突然他抬头看向林野,眼中闪烁着奇异的光芒。
“我跟你干!”
陈启岳猛地拍桌而起。
“这种刺激的感觉......”他的声音突然压低:“让我想起当年回国刚刚接手酒厂。”
林野笑了,他打开保险箱取出一叠烫金文件。
“这是收购方案,今晚通宵,明天一早杀他们个措手不及!”
陈启岳默契地接话两人相视一笑。
凌晨三点,永盛祥酒厂依然亮如白昼。
林野站在落地窗前。
手里握着刚刚打印出来的最终方案。
手机屏幕亮起是苏颜发来的消息:“爸说陆将军很欣赏你,这周末来家里吃饭?”
林野正要回复办公室门被轻轻叩响。
陈韵娇端着两杯咖啡走进来。
黑眼圈显示她也一夜未眠。
“给。

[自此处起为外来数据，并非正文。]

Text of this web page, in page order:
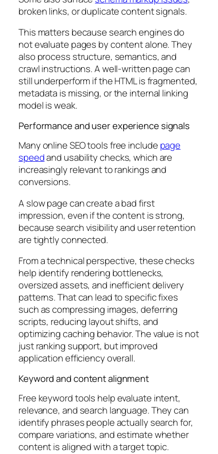
broken links, or duplicate content signals.
This matters because search engines do
not evaluate pages by content alone. They
also process structure, semantics, and
crawl instructions. A well-written page can
still underperform if the HTML is fragmented,
metadata is missing, or the internal linking
model is weak.
Performance and user experience signals
Many online SEO tools free include page
speedand usability checks, which are
increasingly relevant to rankings and
conversions.
A slow page can create a bad first
impression, even if the content is strong,
because search visibility and user retention
are tightly connected.
From a technical perspective, these checks
help identify rendering bottlenecks,
oversized assets, and inefficient delivery
patterns. That can lead to specific fixes
such as compressing images, deferring
scripts, reducing layout shifts, and
optimizing caching behavior. The value is not
just ranking support, but improved
application efficiency overall.
Keyword and content alignment
Free keyword tools help evaluate intent,
relevance, and search language. They can
identify phrases people actually search for,
compare variations, and estimate whether
content is aligned with a target topic.
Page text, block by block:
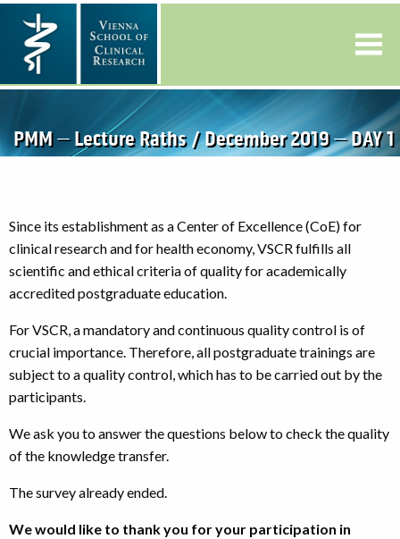
PMM – Lecture Raths / December 2019 – DAY 1
Since its establishment as a Center of Excellence (CoE) for
clinical research and for health economy, VSCR fulfills all
scientific and ethical criteria of quality for academically
accredited postgraduate education.
For VSCR, a mandatory and continuous quality control is of
crucial importance. Therefore, all postgraduate trainings are
subject to a quality control, which has to be carried out by the
participants.
We ask you to answer the questions below to check the quality
of the knowledge transfer.
The survey already ended.
We would like to thank you for your participation in
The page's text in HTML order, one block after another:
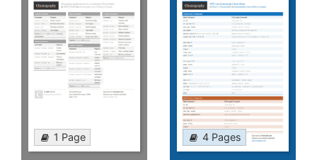
1 Page 4 Pages
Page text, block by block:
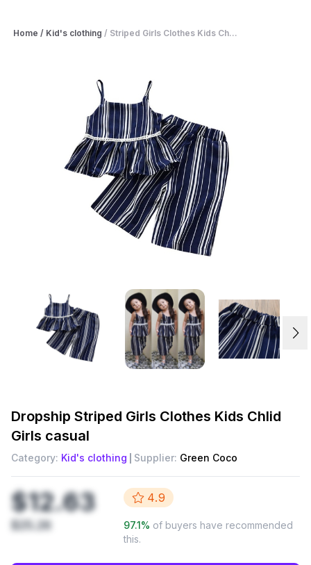
Home / Kid's clothing / Striped Girls Clothes Kids Ch...
Dropship Striped Girls Clothes Kids Chlid
Girls casual
Category: Kid's clothing Supplier: Green Coco
$12.63
$25.26
4.9
97.1% of buyers have recommended
this.
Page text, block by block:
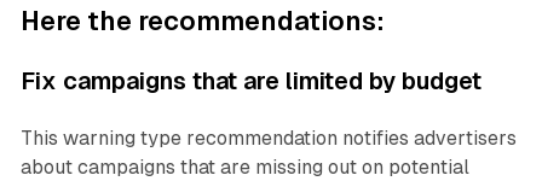
Here the recommendations:
Fix campaigns that are limited by budget
This warning type recommendation notifies advertisers
about campaigns that are missing out on potential
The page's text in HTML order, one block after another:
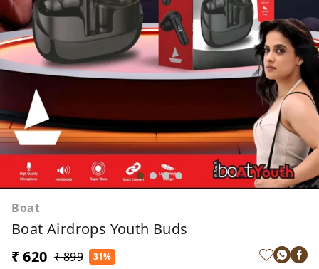
Boat
Boat Airdrops Youth Buds
₹ 620 ₹ 899 31%
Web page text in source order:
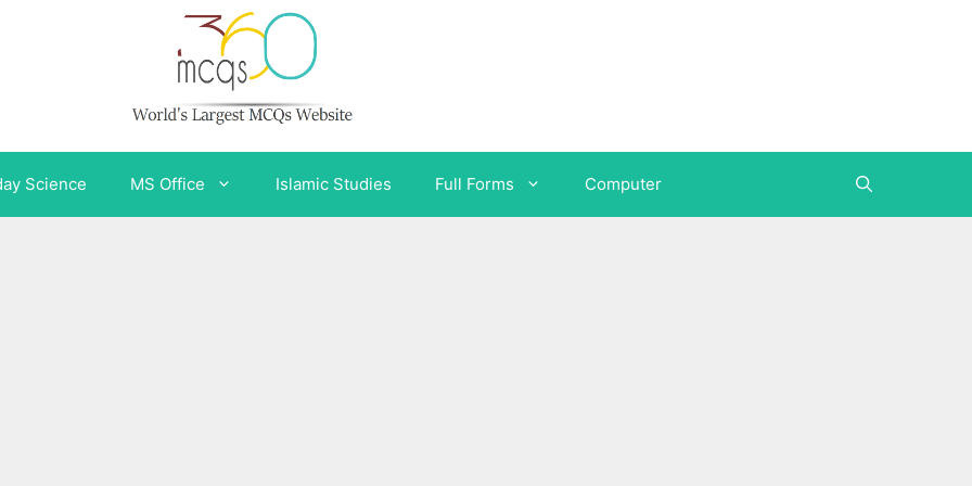
Science MS Office Islamic Studies Full Forms Computer
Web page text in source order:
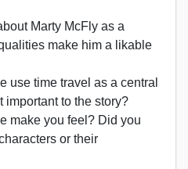
Marty McFly as a
make him a likable
use time travel as a central
important to the story?
make you feel? Did you
or their
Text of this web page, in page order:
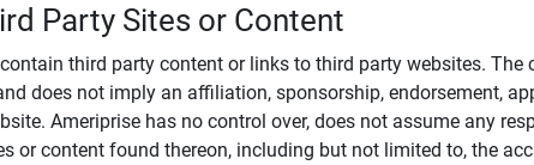
Party Sites or Content
third party content or links to third party websites.
does not imply an affiliation, sponsorship, endorsement,
Ameriprise has no control over, does not assume any
or content found thereon, including but not limited to, the
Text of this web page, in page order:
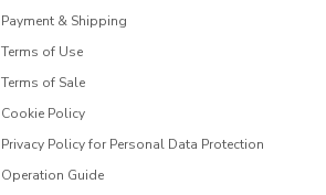
Payment & Shipping
Terms of Use
Terms of Sale
Cookie Policy
Privacy Policy for Personal Data Protection
Operation Guide
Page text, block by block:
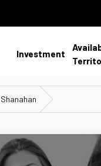
Investment
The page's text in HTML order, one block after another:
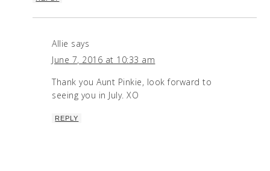
Allie says
June 7, 2016 at 10:33 am
Thank you Aunt Pinkie, look forward to
seeing you in July. XO
REPLY
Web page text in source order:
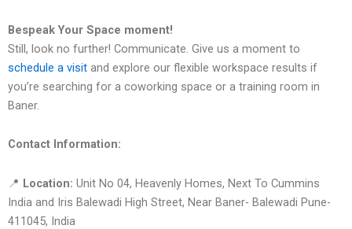
Bespeak Your Space moment!
Still, look no further! Communicate. Give us a moment to
schedule a visit and explore our flexible workspace results if
you’re searching for a coworking space or a training room in
Baner.
Contact Information:
📍 Location: Unit No 04, Heavenly Homes, Next To Cummins
India and Iris Balewadi High Street, Near Baner- Balewadi Pune-
411045, India
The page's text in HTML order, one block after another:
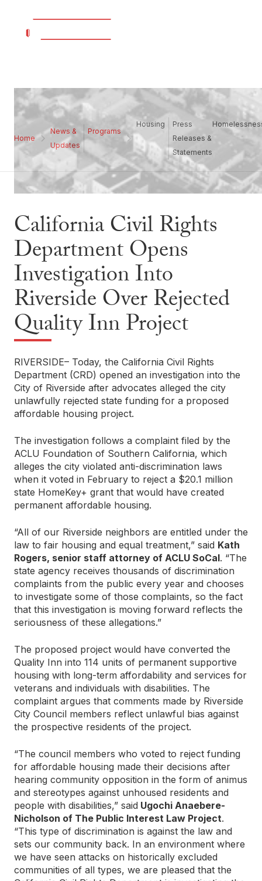
Home
News &
Updates
Programs
Housing
Press
Releases &
Statements
California Civil Rights
Department Opens
Investigation Into
Riverside Over Rejected
Quality Inn Project
RIVERSIDE– Today, the California Civil Rights
Department (CRD) opened an investigation into the
City of Riverside after advocates alleged the city
unlawfully rejected state funding for a proposed
affordable housing project.
The investigation follows a complaint filed by the
ACLU Foundation of Southern California, which
alleges the city violated anti-discrimination laws
when it voted in February to reject a $20.1 million
state HomeKey+ grant that would have created
permanent affordable housing.
“All of our Riverside neighbors are entitled under the
law to fair housing and equal treatment,” said Kath
Rogers, senior staff attorney of ACLU SoCal. “The
state agency receives thousands of discrimination
complaints from the public every year and chooses
to investigate some of those complaints, so the fact
that this investigation is moving forward reflects the
seriousness of these allegations.”
The proposed project would have converted the
Quality Inn into 114 units of permanent supportive
housing with long-term affordability and services for
veterans and individuals with disabilities. The
complaint argues that comments made by Riverside
City Council members reflect unlawful bias against
the prospective residents of the project.
“The council members who voted to reject funding
for affordable housing made their decisions after
hearing community opposition in the form of animus
and stereotypes against unhoused residents and
people with disabilities,” said Ugochi Anaebere-
Nicholson of The Public Interest Law Project.
“This type of discrimination is against the law and
sets our community back. In an environment where
we have seen attacks on historically excluded
communities of all types, we are pleased that the
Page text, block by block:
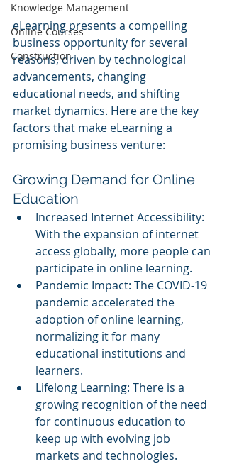
Knowledge Management
Online Courses
Construction
eLearning presents a compelling
business opportunity for several
reasons, driven by technological
advancements, changing
educational needs, and shifting
market dynamics. Here are the key
factors that make eLearning a
promising business venture:
Growing Demand for Online
Education
Increased Internet Accessibility:
With the expansion of internet
access globally, more people can
participate in online learning.
Pandemic Impact: The COVID-19
pandemic accelerated the
adoption of online learning,
normalizing it for many
educational institutions and
learners.
Lifelong Learning: There is a
growing recognition of the need
for continuous education to
keep up with evolving job
markets and technologies.
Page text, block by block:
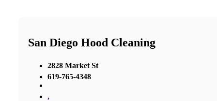
San Diego Hood Cleaning
2828 Market St
619-765-4348
,
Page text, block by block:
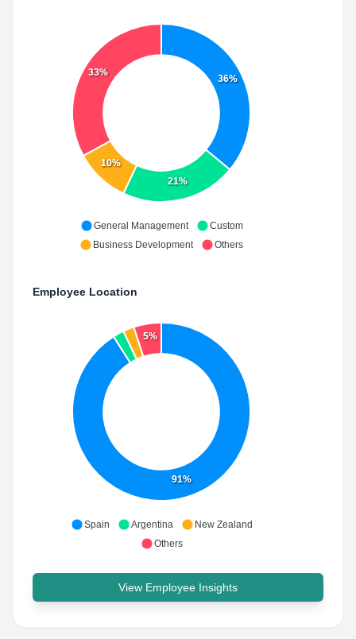
36%
21%
10%
33%
General Management
Custom
Business Development
Others
Employee Location
91%
5%
Spain Argentina
New Zealand
Others
View Employee Insights

”
她递过咖啡目光落在收购方案上。
“你真的要这么做?”
林野抿了口咖啡,苦涩中带着回甘。
“你觉得太冒险?”
“不。”陈韵娇突然笑了。
那是林野从未见过的明媚笑容。
“我是想说......带上我。”
……
法庭的铜门重重关上那一刻。
林野清晰地看见艾军被法警押走时回头的眼神。
那双布满血丝的眼睛像淬了毒的钩子穿过嘈杂的人群直刺而来。
让他后颈的汗毛瞬间竖起。
“这老狐狸怕是恨透我们了。”
陈启岳扯松领带把判决书塞进公文包。
“不过三年刑期够他喝一壶的。”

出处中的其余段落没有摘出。